Six points lie on the circumference of a circle. How many different triangles can be drawn having some of these points as vertices?
To determine the number of different triangles that can be drawn using the six points on the circumference of a circle, we need to consider the different possibilities.
1. Choose any 3 points:
There are 6 points on the circumference of the circle, so we can choose any 3 points out of the 6. We can calculate this using combinations, denoted as "nCr," where n is the total number of objects and r is the number of objects chosen.
In this case, we need to find the number of ways to choose 3 points out of 6, so the calculation is:
6C3 = (6!)/(3!(6-3)!) = (6x5x4)/(3x2) = 20
So, there are 20 different triangles that can be formed by choosing any 3 points.
2. Choose 3 consecutive points:
We can also consider choosing 3 consecutive points on the circumference of the circle. Since the circle is a closed curve, these points will always make a triangle. We can start choosing any of the 6 points and count the number of possibilities.
There are 6 consecutive sets of 3 points on a circle:
- Set 1: (1, 2, 3)
- Set 2: (2, 3, 4)
- Set 3: (3, 4, 5)
- Set 4: (4, 5, 6)
- Set 5: (5, 6, 1)
- Set 6: (6, 1, 2)
So, there are 6 different triangles that can be formed by choosing 3 consecutive points.

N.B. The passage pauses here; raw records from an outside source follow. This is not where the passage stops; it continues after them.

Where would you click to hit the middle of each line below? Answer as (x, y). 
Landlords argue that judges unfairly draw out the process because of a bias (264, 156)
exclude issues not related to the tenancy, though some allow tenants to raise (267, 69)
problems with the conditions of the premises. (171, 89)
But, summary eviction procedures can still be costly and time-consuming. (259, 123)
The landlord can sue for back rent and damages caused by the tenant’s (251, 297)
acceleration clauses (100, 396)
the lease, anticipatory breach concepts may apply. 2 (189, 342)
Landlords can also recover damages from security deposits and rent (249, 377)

3. Choose 2 points and a midpoint:
In this case, we choose 2 points and a third point from the remaining 4 points to create a triangle. Again, we can use combinations to calculate the number of possibilities.
We have 6 points to choose from to form the first vertex of the triangle. Once we choose one point, there are 5 remaining points to choose from for the second vertex. Finally, out of the remaining 4 points, we choose one as the third midpoint. So, the calculation is:
6C1 * 5C1 * 4C1 = 6 * 5 * 4 = 120
So, there are 120 different triangles that can be formed by choosing 2 points and a midpoint.

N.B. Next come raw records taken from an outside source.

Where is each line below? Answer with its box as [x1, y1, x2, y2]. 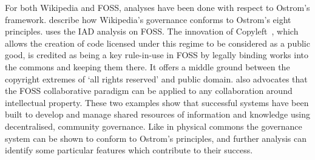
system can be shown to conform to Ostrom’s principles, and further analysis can [5, 132, 307, 144]
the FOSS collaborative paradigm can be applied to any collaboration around [5, 84, 293, 97]
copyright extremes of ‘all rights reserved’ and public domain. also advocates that [5, 72, 308, 85]
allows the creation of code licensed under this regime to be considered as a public [5, 36, 310, 49]
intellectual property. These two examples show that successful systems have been [5, 96, 309, 108]
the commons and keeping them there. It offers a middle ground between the [5, 60, 290, 73]
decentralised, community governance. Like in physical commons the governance [5, 119, 302, 132]
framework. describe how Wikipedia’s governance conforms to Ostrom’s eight [5, 13, 291, 25]

Overall, the total number of different triangles that can be drawn using the six points on the circumference of a circle is:
Number of triangles formed by choosing any 3 points + Number of triangles formed by choosing 3 consecutive points + Number of triangles formed by choosing 2 points and a midpoint
= 20 + 6 + 120
= 146
Therefore, there are 146 different triangles that can be drawn using these six points.
To find out the number of different triangles that can be formed using six points on the circumference of a circle, we can use the concept of combinations.

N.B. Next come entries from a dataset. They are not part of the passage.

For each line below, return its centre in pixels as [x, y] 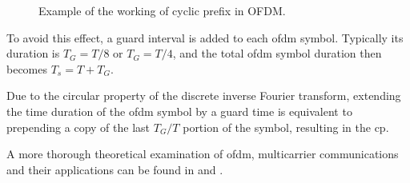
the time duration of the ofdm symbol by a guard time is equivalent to [179, 111]
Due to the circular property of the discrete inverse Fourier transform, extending [204, 95]
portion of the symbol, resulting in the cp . [286, 127]
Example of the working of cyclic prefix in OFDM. [162, 10]
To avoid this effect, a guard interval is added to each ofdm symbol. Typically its [205, 37]
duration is [33, 53]
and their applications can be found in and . [115, 169]
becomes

We can choose any three points from the six points to form a triangle, as long as the three points do not lie on a straight line.
To calculate the number of combinations, we can use the formula for combinations:
C(n, r) = n! / (r!(n-r)!)
In this case, we have n = 6 (the total number of points) and r = 3 (the number of points needed to form a triangle).
Using the formula, we can calculate the number of combinations:
C(6, 3) = 6! / (3!(6-3)!)
= 6! / (3! * 3!)
= (6 * 5 * 4) / (3 * 2 * 1)
= 20
Therefore, there are 20 different triangles that can be formed using six points on the circumference of a circle.